Data extracted from a collection:
[Start of Attachment]

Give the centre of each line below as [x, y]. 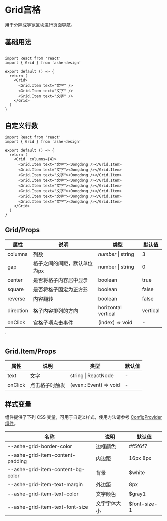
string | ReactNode [92, 376]
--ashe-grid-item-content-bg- [46, 469]
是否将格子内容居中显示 [61, 280]
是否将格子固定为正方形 [61, 290]
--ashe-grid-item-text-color [43, 494]
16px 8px [140, 458]
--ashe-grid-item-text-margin [45, 484]
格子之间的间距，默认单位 [63, 263]
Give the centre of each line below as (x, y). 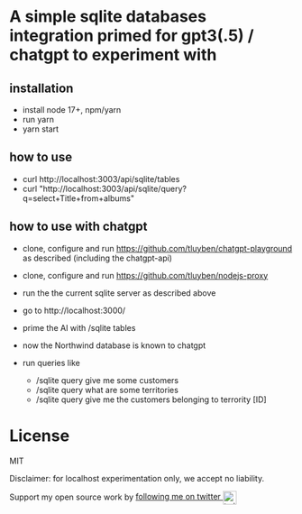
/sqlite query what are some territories (107, 390)
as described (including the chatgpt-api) (97, 258)
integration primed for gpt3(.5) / (132, 36)
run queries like (51, 363)
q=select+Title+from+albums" (78, 198)
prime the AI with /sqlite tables (79, 327)
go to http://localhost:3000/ (74, 310)
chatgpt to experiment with (113, 55)

[End of Attachment]

:: What is required ::
Find the line that contains "是否将格子内容居中显示 [61, 280]". Reproduce it and every later line of the records exactly, minus the pictures.

:: Task result ::
是否将格子内容居中显示 [61, 280]
是否将格子固定为正方形 [61, 290]
--ashe-grid-item-text-color [43, 494]
16px 8px [140, 458]
--ashe-grid-item-text-margin [45, 484]
格子之间的间距，默认单位 [63, 263]
Give the centre of each line below as (x, y). 
/sqlite query what are some territories (107, 390)
as described (including the chatgpt-api) (97, 258)
integration primed for gpt3(.5) / (132, 36)
run queries like (51, 363)
q=select+Title+from+albums" (78, 198)
prime the AI with /sqlite tables (79, 327)
go to http://localhost:3000/ (74, 310)
chatgpt to experiment with (113, 55)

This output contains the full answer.